How to complete this task: Print the records below word for word, beginning with the first line and ending once the line containing "keeps listeners engaged from start to finish." is printed.

Material to process:
◆ ◆ ◆
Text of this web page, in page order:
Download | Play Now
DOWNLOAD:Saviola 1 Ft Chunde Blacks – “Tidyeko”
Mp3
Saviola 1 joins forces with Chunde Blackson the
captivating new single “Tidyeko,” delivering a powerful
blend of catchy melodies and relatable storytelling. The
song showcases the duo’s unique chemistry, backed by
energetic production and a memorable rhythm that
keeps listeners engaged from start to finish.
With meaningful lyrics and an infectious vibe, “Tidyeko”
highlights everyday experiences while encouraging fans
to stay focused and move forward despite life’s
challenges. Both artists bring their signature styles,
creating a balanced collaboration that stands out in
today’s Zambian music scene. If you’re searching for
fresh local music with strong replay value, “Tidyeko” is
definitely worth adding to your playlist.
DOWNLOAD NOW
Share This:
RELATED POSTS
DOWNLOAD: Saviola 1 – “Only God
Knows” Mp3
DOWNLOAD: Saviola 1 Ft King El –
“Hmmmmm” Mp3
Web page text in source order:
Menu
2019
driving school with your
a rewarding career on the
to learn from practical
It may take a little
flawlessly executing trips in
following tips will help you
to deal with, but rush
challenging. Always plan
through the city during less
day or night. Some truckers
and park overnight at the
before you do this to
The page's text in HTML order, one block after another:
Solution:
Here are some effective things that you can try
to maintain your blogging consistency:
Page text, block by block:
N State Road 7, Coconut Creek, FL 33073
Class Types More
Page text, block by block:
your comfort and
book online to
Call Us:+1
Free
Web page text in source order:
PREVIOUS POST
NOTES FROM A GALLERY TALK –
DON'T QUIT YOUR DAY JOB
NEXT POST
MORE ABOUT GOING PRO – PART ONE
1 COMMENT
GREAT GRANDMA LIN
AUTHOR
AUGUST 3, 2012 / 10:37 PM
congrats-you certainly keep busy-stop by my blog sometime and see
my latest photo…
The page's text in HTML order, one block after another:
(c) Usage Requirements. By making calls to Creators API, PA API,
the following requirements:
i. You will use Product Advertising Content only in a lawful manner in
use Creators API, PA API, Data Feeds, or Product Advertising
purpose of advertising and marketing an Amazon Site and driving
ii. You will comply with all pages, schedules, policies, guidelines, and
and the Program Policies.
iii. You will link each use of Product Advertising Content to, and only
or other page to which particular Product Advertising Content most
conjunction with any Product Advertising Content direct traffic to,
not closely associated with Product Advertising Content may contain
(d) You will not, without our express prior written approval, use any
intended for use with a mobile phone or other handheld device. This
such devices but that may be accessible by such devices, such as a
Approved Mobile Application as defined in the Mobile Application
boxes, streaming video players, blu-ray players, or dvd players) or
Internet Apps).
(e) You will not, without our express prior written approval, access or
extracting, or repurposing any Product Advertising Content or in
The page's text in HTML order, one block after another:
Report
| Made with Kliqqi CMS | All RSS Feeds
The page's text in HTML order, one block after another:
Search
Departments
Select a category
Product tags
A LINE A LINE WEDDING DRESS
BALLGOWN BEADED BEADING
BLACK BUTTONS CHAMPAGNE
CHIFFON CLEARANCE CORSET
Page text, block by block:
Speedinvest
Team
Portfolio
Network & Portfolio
◆ ◆ ◆
Response area:
Text of this web page, in page order:
Download | Play Now
DOWNLOAD:Saviola 1 Ft Chunde Blacks – “Tidyeko”
Mp3
Saviola 1 joins forces with Chunde Blackson the
captivating new single “Tidyeko,” delivering a powerful
blend of catchy melodies and relatable storytelling. The
song showcases the duo’s unique chemistry, backed by
energetic production and a memorable rhythm that
keeps listeners engaged from start to finish.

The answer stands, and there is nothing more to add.